Some might argue that the disciples disappeared not because they felt betrayed by Jesus but because they were scared of Pilate. Not likely. As we have seen, Zealots and Sicarii surrounded Jesus. As a point of information, this is the way Josephus describes the Sicarii under torture: “The Romans could not get anyone of them to declare, or even seem to declare, that Caesar was their Lord. On the contrary, they stayed true to their beliefs despite all the tortures they had to endure. It was as if they received these torments, even when they were set on fire, with bodies insensible to pain, and with souls that, in a sense, rejoiced under torture. But what was most astonishing to eyewitnesses was the courage of the children; for not one of the Sicarii children was so overcome by torments as to name Caesar as his or her lord.”13 Josephus was a sworn enemy of the Sicarii and the Zealots. His testimony with respect to their courage comes from an opponent, not a supporter. Given this, is it believable that Jesus’ disciples abandoned him at the time of his crucifixion because they were afraid of the authorities? Clearly, something else was at play here. Let’s examine Jesus’ evolving ideology.
Jesus’ Evolving Message
In the canonical Gospels, we have a schizophrenic presentation of Jesus. “Jesus One” seems to be a Zealot, that is, a revolutionary espousing a violent philosophy and surrounding himself with violent men. This Jesus is a member of a revolutionary family that keeps being hounded by the authorities. After all, Jesus is crucified and, later on, so is his brother Simon; his brother James is stoned to death in 62 C.E., and his cousin John is beheaded. Further, two of the twelve disciples, Simon and Judas, are members of revolutionary groups; the two people crucified on either side of him are revolutionaries, and Jesus himself insists that his closest associates carry concealed weapons.14
In contrast to “Jesus One,” however, the Gospels also present another Jesus: “Jesus Two.” This Jesus shuns earthly kingdoms, separates what is due to Caesar from what is due to God, advocates turning the other cheek, and, when they come to arrest him, calms his violent disciples by stating that “he who lives by the sword shall die by the sword.”15
How does one reconcile these two very different Jesuses?
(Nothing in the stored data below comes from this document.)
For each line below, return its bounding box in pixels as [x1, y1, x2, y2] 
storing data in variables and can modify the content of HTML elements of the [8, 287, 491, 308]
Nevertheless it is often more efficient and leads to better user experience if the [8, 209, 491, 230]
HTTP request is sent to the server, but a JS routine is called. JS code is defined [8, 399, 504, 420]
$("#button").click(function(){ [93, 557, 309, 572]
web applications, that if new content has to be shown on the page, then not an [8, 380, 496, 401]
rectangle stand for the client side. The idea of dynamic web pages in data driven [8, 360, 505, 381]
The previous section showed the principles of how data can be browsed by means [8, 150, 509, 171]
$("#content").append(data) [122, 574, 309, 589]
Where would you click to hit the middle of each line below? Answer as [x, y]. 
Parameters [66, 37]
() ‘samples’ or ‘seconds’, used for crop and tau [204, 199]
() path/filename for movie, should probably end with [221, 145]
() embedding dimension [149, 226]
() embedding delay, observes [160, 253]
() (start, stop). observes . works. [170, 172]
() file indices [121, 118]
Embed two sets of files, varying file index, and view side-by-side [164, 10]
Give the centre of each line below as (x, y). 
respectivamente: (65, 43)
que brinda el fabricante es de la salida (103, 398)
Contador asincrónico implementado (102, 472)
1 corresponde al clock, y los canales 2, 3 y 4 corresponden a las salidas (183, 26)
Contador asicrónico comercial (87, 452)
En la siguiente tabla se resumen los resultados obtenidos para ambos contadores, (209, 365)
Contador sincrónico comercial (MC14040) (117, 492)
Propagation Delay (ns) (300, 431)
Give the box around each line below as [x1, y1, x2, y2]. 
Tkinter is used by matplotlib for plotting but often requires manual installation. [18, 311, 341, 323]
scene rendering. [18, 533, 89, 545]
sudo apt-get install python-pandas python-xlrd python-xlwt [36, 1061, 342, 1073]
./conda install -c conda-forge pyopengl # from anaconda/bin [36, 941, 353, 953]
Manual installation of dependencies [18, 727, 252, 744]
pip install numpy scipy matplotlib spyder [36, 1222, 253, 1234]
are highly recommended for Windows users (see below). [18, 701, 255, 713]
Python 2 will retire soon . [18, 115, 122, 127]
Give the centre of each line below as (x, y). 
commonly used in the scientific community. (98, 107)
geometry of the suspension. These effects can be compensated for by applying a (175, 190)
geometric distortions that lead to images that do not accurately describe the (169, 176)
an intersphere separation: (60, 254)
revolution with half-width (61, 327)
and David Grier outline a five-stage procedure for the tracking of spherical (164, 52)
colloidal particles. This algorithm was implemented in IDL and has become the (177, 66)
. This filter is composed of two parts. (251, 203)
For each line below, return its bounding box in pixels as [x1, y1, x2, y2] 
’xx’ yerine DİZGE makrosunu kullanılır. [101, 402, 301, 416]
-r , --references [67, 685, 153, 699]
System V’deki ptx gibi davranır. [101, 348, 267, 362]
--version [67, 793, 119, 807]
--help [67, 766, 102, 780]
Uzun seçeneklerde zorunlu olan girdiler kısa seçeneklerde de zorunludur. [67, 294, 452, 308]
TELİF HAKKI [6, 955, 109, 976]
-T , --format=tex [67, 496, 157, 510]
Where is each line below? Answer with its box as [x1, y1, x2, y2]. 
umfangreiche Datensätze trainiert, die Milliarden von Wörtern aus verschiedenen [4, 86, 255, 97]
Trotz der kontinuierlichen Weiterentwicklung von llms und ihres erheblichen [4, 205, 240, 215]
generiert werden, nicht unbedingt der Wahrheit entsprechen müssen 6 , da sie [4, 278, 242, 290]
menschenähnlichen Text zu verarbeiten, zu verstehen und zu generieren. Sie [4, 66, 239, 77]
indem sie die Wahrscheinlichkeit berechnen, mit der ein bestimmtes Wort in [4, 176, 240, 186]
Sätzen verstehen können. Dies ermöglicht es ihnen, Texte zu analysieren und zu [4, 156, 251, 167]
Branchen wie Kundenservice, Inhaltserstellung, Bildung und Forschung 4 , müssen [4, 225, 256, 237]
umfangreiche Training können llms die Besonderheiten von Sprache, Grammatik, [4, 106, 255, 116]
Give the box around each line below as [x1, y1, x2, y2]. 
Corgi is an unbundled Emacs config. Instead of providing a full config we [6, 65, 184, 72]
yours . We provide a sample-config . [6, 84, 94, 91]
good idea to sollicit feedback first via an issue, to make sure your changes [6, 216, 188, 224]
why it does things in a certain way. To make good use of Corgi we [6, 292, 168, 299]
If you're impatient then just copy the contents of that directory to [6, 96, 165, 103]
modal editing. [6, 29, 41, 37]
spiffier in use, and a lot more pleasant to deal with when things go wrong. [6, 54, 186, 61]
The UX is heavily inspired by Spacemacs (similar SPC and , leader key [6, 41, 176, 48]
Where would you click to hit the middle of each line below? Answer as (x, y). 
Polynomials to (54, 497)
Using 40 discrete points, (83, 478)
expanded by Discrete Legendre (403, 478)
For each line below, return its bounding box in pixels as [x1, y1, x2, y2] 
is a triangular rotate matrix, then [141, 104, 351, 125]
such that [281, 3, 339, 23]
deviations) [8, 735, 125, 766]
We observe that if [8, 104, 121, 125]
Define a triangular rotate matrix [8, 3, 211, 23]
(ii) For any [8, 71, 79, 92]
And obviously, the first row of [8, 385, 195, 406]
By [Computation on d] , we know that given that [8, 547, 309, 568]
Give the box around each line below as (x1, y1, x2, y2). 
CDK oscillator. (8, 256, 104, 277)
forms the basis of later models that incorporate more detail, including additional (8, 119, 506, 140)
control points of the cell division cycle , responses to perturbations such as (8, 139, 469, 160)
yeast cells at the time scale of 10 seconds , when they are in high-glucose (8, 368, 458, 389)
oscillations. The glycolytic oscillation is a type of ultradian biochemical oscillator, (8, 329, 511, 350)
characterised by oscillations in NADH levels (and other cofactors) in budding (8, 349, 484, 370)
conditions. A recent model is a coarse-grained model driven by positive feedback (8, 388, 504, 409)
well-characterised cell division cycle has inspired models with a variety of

Traditionally, Christians have done this in two ways: denial and revisionism. With respect to the first, the world simply has erased from its collective memory the Jesus who advocated violence and surrounded himself with armed men. With respect to the revisionism, the strategy is more complex. According to this view, Jesus’ message was so far above everyone’s head that his most intimate followers didn’t understand him. They thought he was a revolutionary Messiah, but he wasn’t. They thought his message was a Jewish one, but it wasn’t. They only started to get it after his death and resurrection. According to this view, it’s the message that Jesus espoused after his death that’s the clearest of all because, after all, that’s the message he gives to the only apostle who didn’t meet him—Paul.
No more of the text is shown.